On a YoY basis, the Case Shiller index accelerated 0.2% to a 3.8% gain, while the FHFA index decelerated -0.3% to a 4.2% YoY increase. both of these are reversals from their October directions:




Because house prices lead the measure of shelter inflation in the CPI, specifically Owners Equivalent Rent by 12-18 months, here is the updated calculation of its trend. There is every reason to believe that OER should continue to trend gradually towards 3-3.5% YoY increases in the months ahead:



The most leading rental indexes, including the Fed’s experimental all new rental index, continue to indicate that YoY rent increases should decline further, which adds to the evidence for further deceleration in that huge component of consumer price inflation.

Because prices generally follow sales, and in the past few months existing home sales have risen close to the upper limit of their range in the past 2 years, as per the updated graph below:


An open question is whether the increased price pressure in the existing home market that we saw in the December report earlier this week will persist. If the FHFA and Case Shiller Indexes stabilize near the recent YoY levels, then the trend of slowly abating shelter inflation in the CPI may slow even further.


Monday, January 27, 2025

In December, the theme for new homes was “steady as she goes” in sales, price, and inventory trends

 

 - by New Deal democrat


To reiterate my theme from the past few months, Ive been looking at new and existing home sales more in tandem, with a rebalancing of the market in mind. For that to happen we need price to abate in existing homes, to compete with new houses where prices have been slightly declining for over a year. Along with that, we should see inventory of existing homes increasing, reflecting softness in that market. This morning’s report on new home sales in December continued that metric.
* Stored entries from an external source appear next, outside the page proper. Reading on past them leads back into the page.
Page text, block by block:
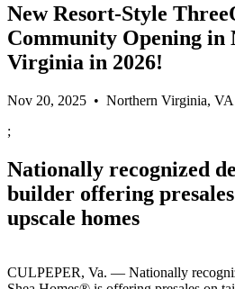
New Resort-Style
Community Opening in
Virginia in 2026!
Nov 20, 2025 • Northern Virginia,
;
Nationally recognized
builder offering
upscale homes
CULPEPER, Va. — Nationally

As usual, let me start with the caveat that new home sales are very noisy and heavily revised, which is why I usually compare them with single family permits, which lag slightly but are much less noisy.

In December new home sales rose to 698,000 annualized, about average for the past 12 months. The below graph shows the last seven years, to put the number in wider context. Except for the surge in 2021 when we had 3% mortgage rates, the 2024 average was on par with the best levels during the long expansion prior to the pandemic:


Housing permits have also been relatively stable in 2024, and probably will remain so for a few months more.


Sales lead prices, which are best viewed in a YoY% comparison. The below graph shows sales, single family permits, and median prices of new homes in that format:



You can see that prices followed sales higher with about a 12 month lag, and settled in to a slightly declining trend with a similar delay. As shown in the graph, on a YoY basis in December, the median price of a new home was 2.1% lower than it was one year ago. But as the below graph of non-seasonally adjusted prices shows over the past several years, the slightly declining trend is intact:



Finally, the inventory of new houses made yet another 15+ year high in December. This is actually “good” news for the moment because as the below long term historical graph shows, recessions have in the past happened after not just sales decline, but the inventory of new homes for sale - which also consistently lag - also decline (as builders pull back):



In sum, December was a “steady as she goes” month for new home sales, with the recent trends in prices and inventory also continuing. Because mortgage rates increased back to 7% in the past several months, I am expecting at least a slight pullback in the next couple of months.


The other fly in the ointment to the rebalancing scenario is that, as I reported last week, sales of existing homes increased in the past several months, and perhaps more importantly, YoY price increases have been accelerating. 

In other words, while the economic news is “good,” in terms of housing being affordable for average Americans, the sector is still out coming up short.